Three generations of the same family have clocked up seven decades of service at Longbridge.

Chris Brown, aged 26, recently followed in the family tradition to take up a graduate trainee post at the home of MG Motor UK.

The Birmingham University graduate has joined father Martin, aged 58, whose career at the Birmingham plant began in 1971 and who is still working today as a powertrain programme manager.

And adding to the trio of loyal Brown family servants is Chris's grandfather Alan, who worked as a machinist at Longbridge from 1959 to 1976, before taking voluntary redundancy.

The Brown family links with Longbridge date back even further to 1952, when the late John Evans, Chris's maternal grandfather, joined to work as a prototype pattern maker in a stint which lasted until 1988.

And the family set is completed with Chris's mother Janice, who worked in the factory's cost office from 1977 to 1985, meeting husband Martin in the process.

Martin, who returned to Longbridge in January 2009 after MG Rover had closed in 2005, said: I was delighted to come back here I think engineering is in the blood and regard Longbridge as my spiritual home.
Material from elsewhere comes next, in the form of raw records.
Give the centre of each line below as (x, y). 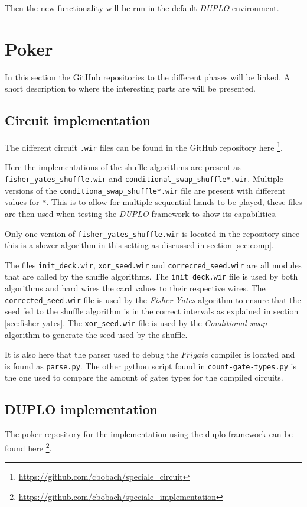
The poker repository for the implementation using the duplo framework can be (149, 434)
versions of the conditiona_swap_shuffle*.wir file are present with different (145, 190)
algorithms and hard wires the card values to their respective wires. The (135, 288)
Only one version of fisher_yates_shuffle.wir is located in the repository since (152, 233)
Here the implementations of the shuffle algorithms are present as (123, 167)
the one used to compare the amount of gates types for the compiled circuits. (144, 377)
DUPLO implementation (81, 409)
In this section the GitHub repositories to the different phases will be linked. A (148, 77)
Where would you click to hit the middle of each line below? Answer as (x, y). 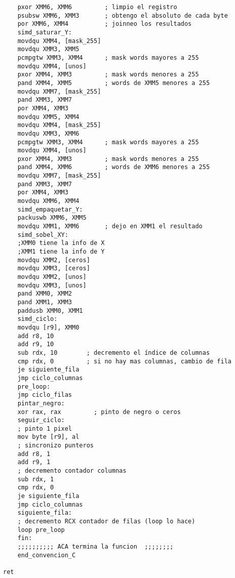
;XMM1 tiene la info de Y (61, 252)
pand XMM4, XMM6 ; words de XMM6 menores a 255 (114, 167)
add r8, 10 (36, 336)
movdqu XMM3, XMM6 (48, 133)
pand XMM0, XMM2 (45, 294)
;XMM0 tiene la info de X (61, 243)
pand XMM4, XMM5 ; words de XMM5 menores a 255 (114, 83)
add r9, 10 (36, 344)
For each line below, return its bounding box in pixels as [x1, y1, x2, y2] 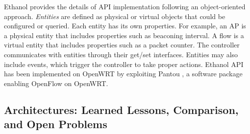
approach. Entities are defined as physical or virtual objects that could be [4, 11, 225, 21]
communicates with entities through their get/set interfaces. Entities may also [4, 49, 238, 59]
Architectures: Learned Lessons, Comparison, [4, 102, 239, 117]
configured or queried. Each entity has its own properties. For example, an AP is [4, 21, 246, 31]
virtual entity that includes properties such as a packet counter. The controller [4, 40, 240, 50]
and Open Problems [4, 116, 107, 132]
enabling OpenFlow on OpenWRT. [4, 78, 108, 88]
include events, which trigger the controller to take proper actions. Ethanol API [4, 59, 244, 69]
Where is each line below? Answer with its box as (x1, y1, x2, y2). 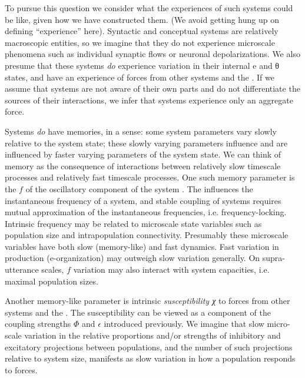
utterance (5, 263, 39, 276)
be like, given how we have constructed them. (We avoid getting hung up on (5, 13, 279, 25)
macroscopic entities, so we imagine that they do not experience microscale (5, 36, 275, 48)
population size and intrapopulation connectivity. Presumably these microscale (5, 229, 289, 241)
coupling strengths (5, 317, 71, 330)
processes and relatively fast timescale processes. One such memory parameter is (5, 171, 295, 183)
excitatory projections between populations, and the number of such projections (5, 340, 293, 353)
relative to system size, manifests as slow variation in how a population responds (5, 352, 296, 364)
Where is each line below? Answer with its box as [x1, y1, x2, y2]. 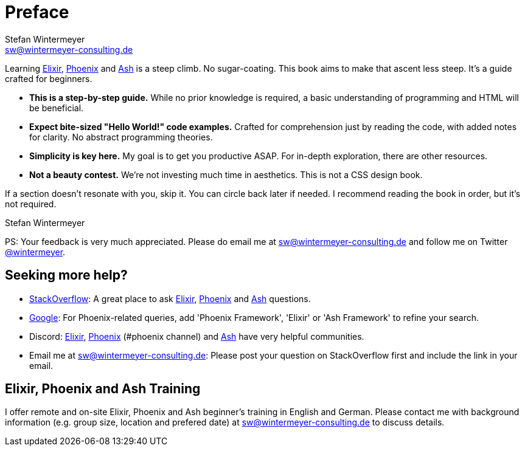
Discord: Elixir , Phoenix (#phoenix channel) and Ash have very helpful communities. [29, 331, 364, 342]
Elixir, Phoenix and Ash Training [5, 381, 201, 397]
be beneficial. [29, 102, 84, 113]
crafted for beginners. [5, 73, 92, 84]
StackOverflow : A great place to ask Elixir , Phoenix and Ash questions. [29, 293, 311, 304]
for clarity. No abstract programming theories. [29, 131, 213, 142]
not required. [5, 198, 57, 209]
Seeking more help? [5, 267, 128, 283]
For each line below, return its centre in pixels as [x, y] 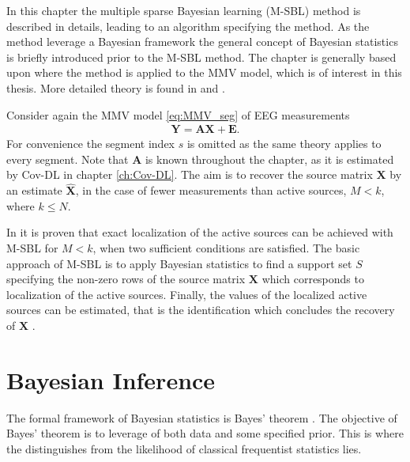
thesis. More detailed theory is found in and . [116, 87]
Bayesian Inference [111, 379]
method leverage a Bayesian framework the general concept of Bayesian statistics [202, 42]
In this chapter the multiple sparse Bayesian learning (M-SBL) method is [184, 10]
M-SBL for [32, 247]
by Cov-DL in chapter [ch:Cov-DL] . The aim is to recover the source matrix [190, 174]
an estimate [34, 190]
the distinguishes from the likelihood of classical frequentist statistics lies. [184, 448]
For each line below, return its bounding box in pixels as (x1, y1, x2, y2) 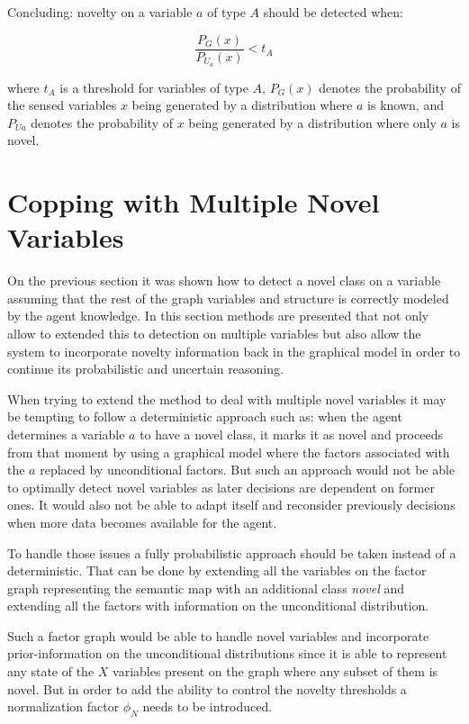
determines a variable (7, 424, 125, 443)
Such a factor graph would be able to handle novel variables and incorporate (7, 626, 429, 645)
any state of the (7, 662, 95, 681)
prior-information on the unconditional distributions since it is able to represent (7, 644, 447, 663)
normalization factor (7, 697, 120, 716)
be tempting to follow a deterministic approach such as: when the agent (7, 407, 402, 426)
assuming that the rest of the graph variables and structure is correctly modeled (7, 288, 449, 307)
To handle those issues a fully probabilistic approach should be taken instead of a (7, 543, 456, 562)
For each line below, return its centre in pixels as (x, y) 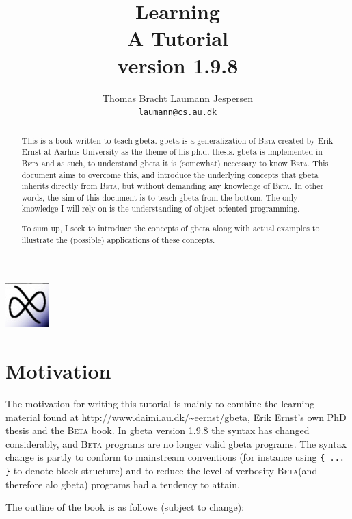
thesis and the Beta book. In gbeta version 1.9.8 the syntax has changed (158, 430)
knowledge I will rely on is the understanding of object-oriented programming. (161, 208)
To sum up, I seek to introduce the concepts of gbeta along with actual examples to (171, 228)
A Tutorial (178, 38)
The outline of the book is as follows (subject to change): (125, 507)
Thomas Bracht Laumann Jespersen (178, 98)
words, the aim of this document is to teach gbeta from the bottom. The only (160, 197)
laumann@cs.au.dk (178, 113)
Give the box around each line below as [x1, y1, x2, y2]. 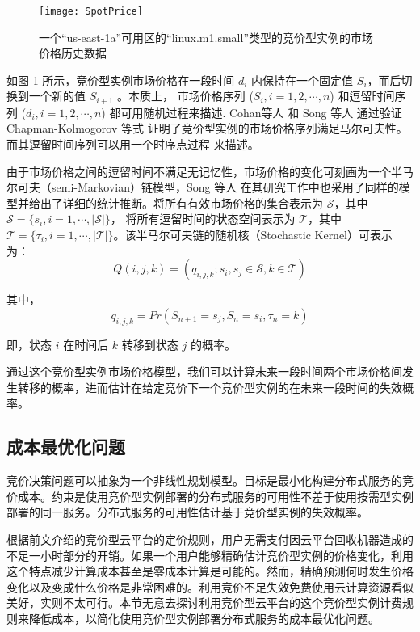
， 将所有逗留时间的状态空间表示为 [110, 210, 296, 227]
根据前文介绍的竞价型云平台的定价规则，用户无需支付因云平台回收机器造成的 [6, 530, 414, 547]
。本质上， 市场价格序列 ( [117, 87, 254, 104]
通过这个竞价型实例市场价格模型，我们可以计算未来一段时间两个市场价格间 [6, 363, 402, 380]
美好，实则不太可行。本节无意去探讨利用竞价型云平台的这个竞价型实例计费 [6, 594, 402, 611]
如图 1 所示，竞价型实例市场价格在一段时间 [6, 71, 235, 88]
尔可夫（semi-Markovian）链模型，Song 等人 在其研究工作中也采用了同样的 [6, 179, 399, 196]
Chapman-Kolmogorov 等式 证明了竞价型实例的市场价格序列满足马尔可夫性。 [6, 120, 408, 137]
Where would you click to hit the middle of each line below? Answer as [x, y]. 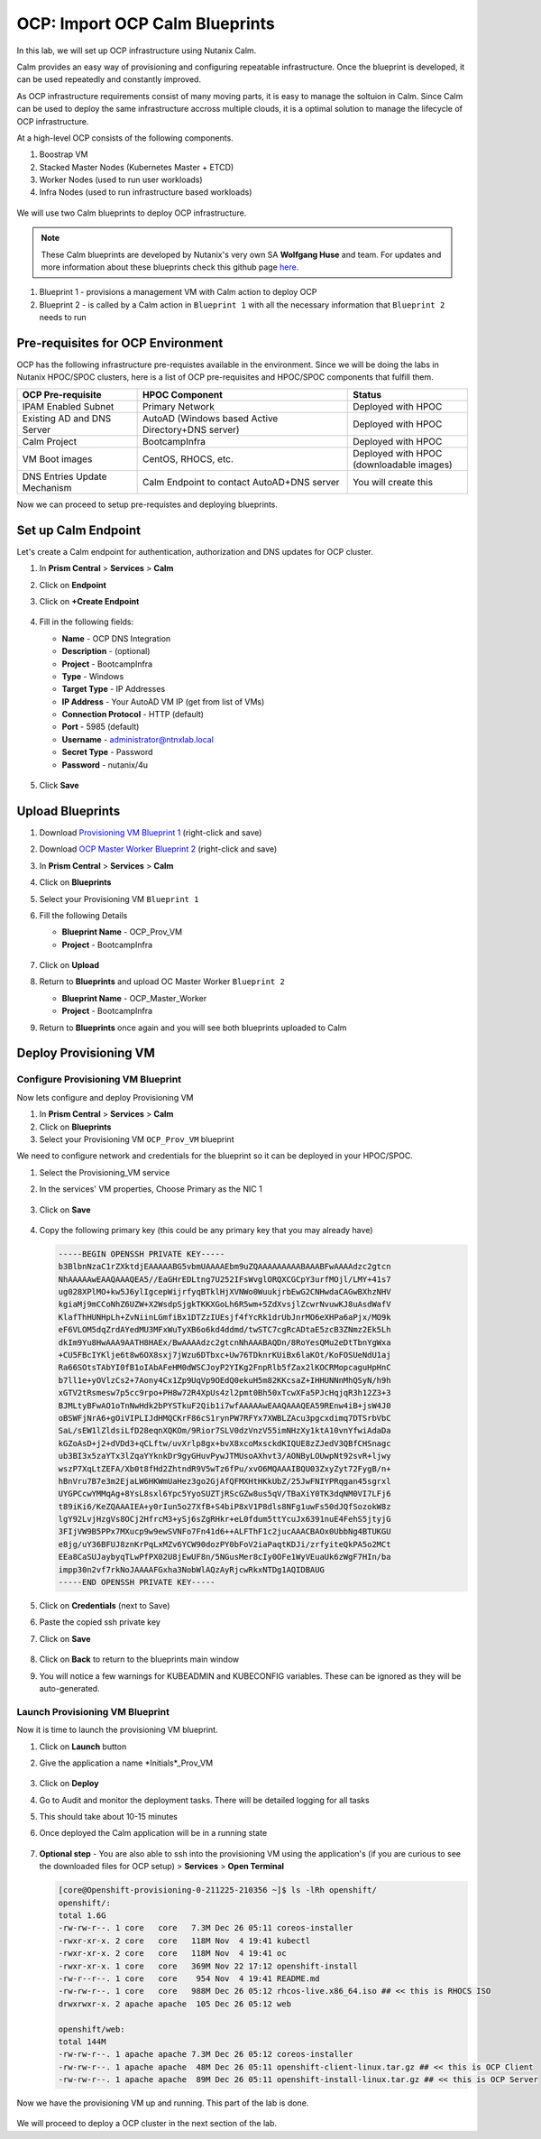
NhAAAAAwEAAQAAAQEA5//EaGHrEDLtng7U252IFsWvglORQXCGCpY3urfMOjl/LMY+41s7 [225, 1279]
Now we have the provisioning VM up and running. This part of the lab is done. [163, 2103]
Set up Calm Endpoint [79, 530]
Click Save [60, 786]
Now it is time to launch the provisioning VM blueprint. [117, 1730]
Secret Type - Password [107, 752]
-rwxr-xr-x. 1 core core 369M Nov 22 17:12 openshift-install [208, 1966]
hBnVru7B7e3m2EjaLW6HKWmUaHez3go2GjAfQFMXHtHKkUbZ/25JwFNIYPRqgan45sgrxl [225, 1481]
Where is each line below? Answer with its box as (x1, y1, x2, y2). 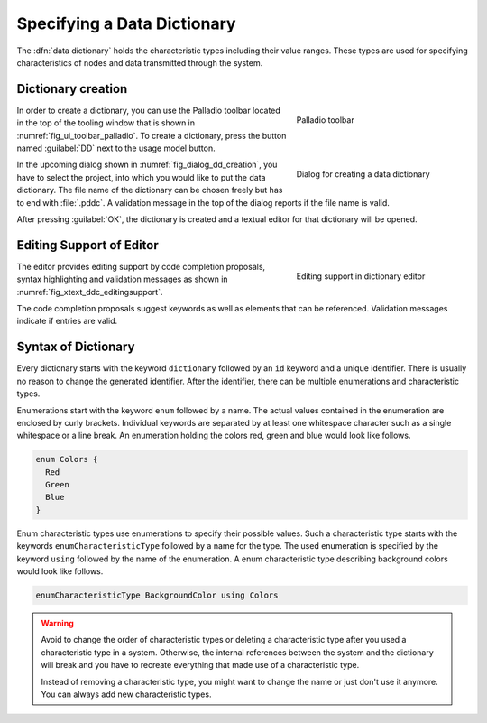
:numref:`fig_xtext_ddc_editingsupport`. (16, 286, 163, 297)
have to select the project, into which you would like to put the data (16, 171, 266, 182)
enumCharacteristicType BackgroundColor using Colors (35, 589, 279, 600)
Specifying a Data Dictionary (16, 14, 236, 33)
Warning (41, 617, 74, 628)
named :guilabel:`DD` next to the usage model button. (16, 143, 216, 153)
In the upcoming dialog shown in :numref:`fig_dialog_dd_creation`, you (16, 159, 278, 171)
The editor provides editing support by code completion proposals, (16, 261, 266, 272)
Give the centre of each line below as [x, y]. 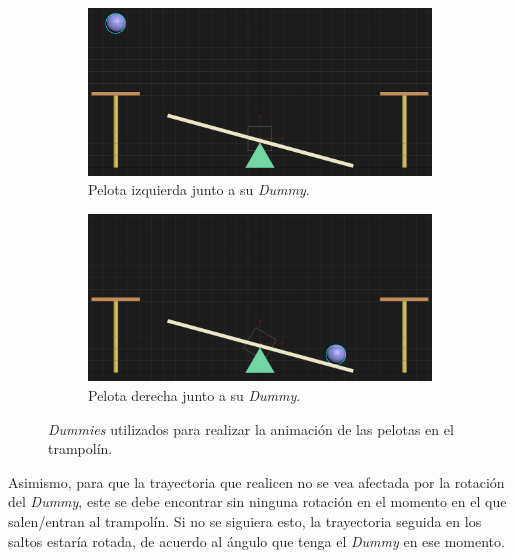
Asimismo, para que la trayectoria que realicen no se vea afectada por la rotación [256, 481]
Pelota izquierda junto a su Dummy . [199, 189]
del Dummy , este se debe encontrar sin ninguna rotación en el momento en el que [257, 501]
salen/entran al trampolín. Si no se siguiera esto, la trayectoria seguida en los [245, 521]
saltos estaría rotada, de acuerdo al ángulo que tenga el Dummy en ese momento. [256, 540]
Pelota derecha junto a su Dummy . [194, 395]
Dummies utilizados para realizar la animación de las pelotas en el [251, 428]
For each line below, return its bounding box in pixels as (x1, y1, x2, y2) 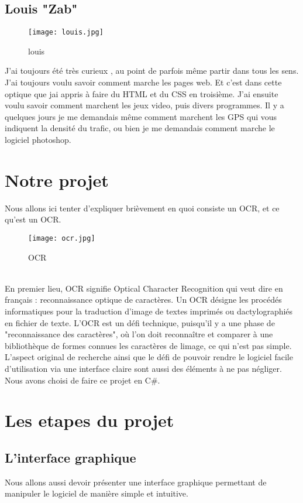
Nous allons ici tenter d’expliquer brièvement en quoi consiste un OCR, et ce (5, 201, 280, 214)
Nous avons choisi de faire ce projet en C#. (5, 374, 160, 386)
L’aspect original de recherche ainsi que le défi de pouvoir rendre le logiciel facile (5, 351, 293, 363)
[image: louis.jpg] (28, 28, 104, 37)
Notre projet (5, 167, 109, 191)
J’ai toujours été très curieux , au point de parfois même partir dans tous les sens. (5, 64, 299, 77)
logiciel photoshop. (5, 134, 71, 146)
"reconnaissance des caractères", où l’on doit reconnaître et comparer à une (5, 328, 273, 340)
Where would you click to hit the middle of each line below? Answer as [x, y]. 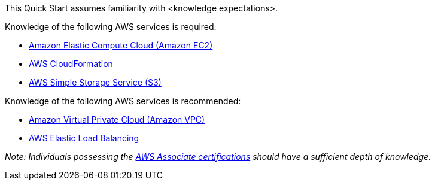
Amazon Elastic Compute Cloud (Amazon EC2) [121, 45]
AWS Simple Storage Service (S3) [95, 82]
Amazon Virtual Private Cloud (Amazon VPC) [117, 119]
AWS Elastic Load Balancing [84, 138]
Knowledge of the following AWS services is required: [111, 27]
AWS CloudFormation [71, 64]
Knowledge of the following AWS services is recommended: [123, 101]
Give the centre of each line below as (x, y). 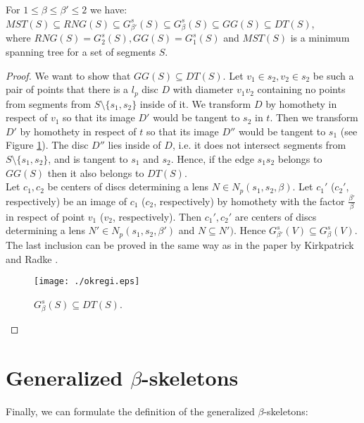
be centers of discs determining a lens (128, 186)
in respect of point (45, 216)
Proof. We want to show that (68, 75)
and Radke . (32, 258)
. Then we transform (314, 117)
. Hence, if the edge (212, 158)
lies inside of (134, 145)
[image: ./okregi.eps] (87, 282)
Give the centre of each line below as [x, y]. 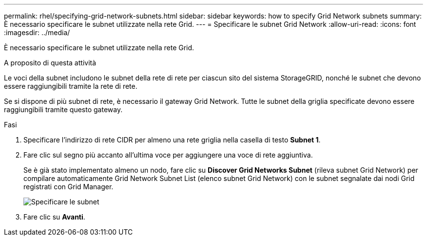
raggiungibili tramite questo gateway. [63, 110]
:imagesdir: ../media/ [37, 32]
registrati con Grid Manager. [68, 187]
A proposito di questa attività [50, 63]
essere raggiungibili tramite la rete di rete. [71, 86]
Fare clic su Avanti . [54, 217]
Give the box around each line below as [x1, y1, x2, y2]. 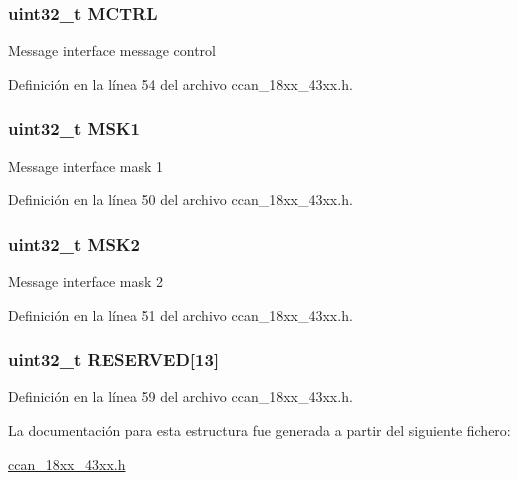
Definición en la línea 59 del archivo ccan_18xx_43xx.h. [8, 386, 353, 407]
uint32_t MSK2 [8, 231, 140, 256]
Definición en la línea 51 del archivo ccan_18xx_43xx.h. [8, 304, 353, 325]
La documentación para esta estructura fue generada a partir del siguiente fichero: [8, 420, 511, 441]
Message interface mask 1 [8, 155, 164, 176]
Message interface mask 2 [8, 271, 164, 292]
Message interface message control [8, 40, 216, 61]
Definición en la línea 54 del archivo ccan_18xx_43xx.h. [8, 73, 353, 94]
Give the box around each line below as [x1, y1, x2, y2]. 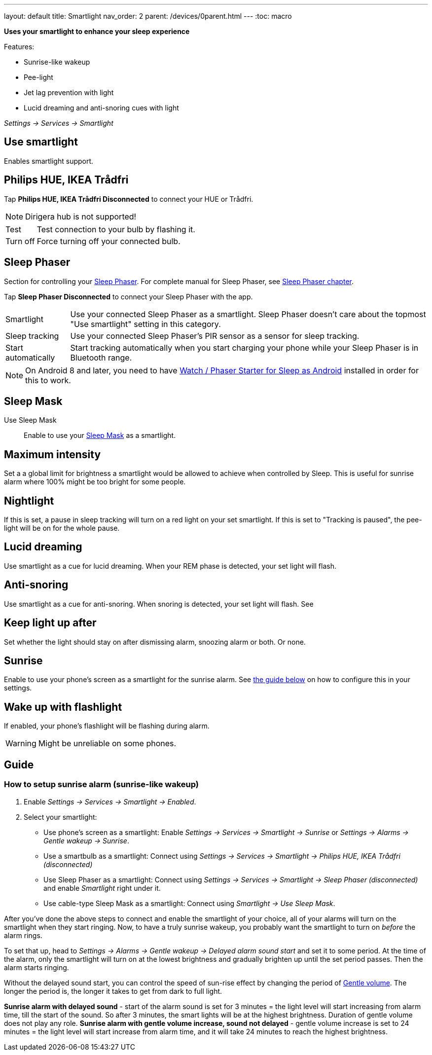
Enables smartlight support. [4, 156, 94, 165]
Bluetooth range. [70, 352, 132, 363]
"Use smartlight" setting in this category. [70, 319, 221, 329]
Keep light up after [4, 617, 97, 629]
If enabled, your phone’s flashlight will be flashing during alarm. [4, 722, 210, 730]
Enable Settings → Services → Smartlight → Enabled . [24, 797, 196, 806]
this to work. [25, 375, 71, 385]
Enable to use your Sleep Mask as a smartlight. [24, 431, 176, 440]
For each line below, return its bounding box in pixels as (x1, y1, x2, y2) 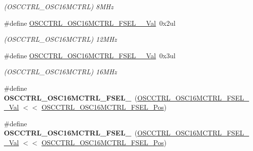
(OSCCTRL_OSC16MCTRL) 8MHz (4, 1, 113, 11)
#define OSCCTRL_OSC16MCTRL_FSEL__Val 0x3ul (4, 50, 176, 60)
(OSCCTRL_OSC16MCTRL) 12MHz (4, 34, 117, 44)
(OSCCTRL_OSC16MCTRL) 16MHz (4, 67, 117, 77)
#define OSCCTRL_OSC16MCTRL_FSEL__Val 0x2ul (4, 17, 176, 28)
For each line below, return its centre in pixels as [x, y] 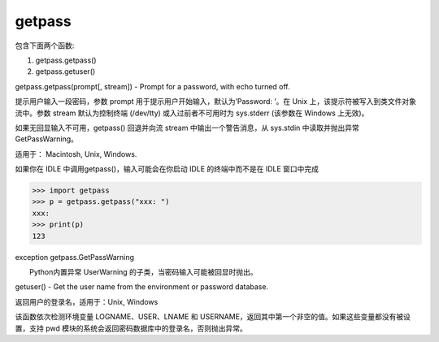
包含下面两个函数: [45, 45]
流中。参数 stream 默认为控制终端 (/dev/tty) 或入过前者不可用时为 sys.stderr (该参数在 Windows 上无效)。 [192, 113]
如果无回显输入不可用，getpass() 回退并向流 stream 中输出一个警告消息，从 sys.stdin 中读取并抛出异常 [187, 128]
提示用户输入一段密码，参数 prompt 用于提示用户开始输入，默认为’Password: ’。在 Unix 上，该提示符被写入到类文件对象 [215, 102]
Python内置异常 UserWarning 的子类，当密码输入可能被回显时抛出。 [143, 271]
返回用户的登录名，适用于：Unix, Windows [87, 301]
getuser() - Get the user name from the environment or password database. [141, 287]
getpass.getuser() [65, 71]
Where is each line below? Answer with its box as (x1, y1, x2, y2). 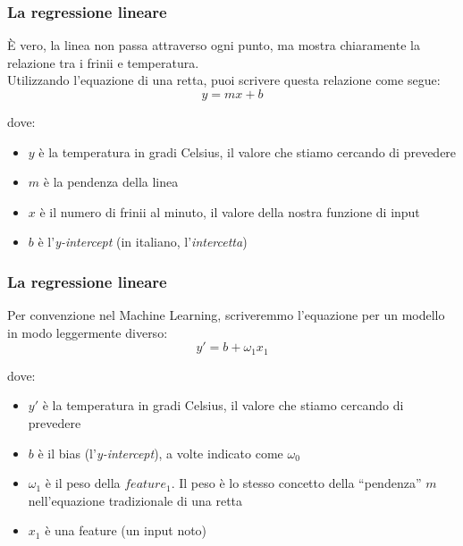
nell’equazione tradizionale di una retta (28, 491, 243, 509)
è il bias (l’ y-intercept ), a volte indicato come (38, 443, 283, 462)
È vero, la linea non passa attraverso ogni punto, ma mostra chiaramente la (7, 36, 420, 55)
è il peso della (45, 474, 121, 492)
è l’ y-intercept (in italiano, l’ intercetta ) (38, 232, 248, 251)
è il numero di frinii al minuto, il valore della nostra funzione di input (39, 202, 420, 221)
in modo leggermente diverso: (7, 323, 168, 341)
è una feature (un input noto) (45, 521, 207, 540)
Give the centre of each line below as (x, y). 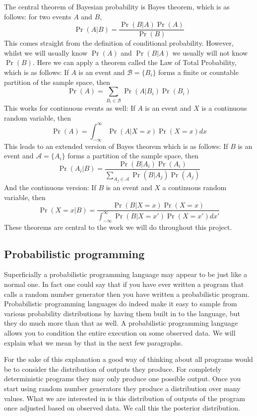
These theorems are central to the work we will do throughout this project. (118, 227)
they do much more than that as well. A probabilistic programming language (121, 323)
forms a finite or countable (198, 72)
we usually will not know (210, 52)
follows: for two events (38, 16)
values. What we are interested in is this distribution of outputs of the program (125, 398)
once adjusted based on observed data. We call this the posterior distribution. (122, 408)
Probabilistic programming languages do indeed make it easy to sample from (121, 304)
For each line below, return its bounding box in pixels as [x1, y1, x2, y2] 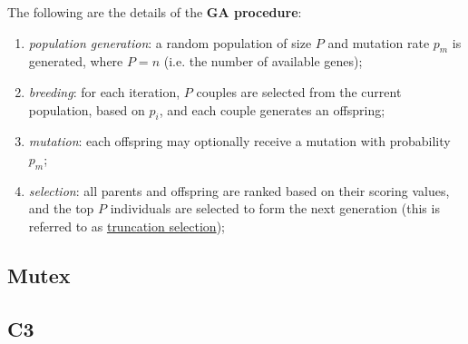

I was only 17 when I first joined I remember British Leyland, Sir Michael Edwardes and Lord Stokes. I worked on the Allegro, the Princess, the Rover 200 and 400 and others. If the Government had invested in MG Rover, we would still be a mass producer.

Grandfather Alan, 80, said: "I was a machinist in the old East Works. There were around 25,000 people working here then I travelled here by coach from Halesowen.

"We used to have a darts league at lunchtime, and there was a good comradeship. I eventually left in 1976 and went self-employed."

Grandson Chris, one of a five-strong 2012 graduate intake at Longbridge, said: "From a very young age, I always knew I would be an engineer.

"And with MG being quite a small company, there is a real opportunity to make a difference."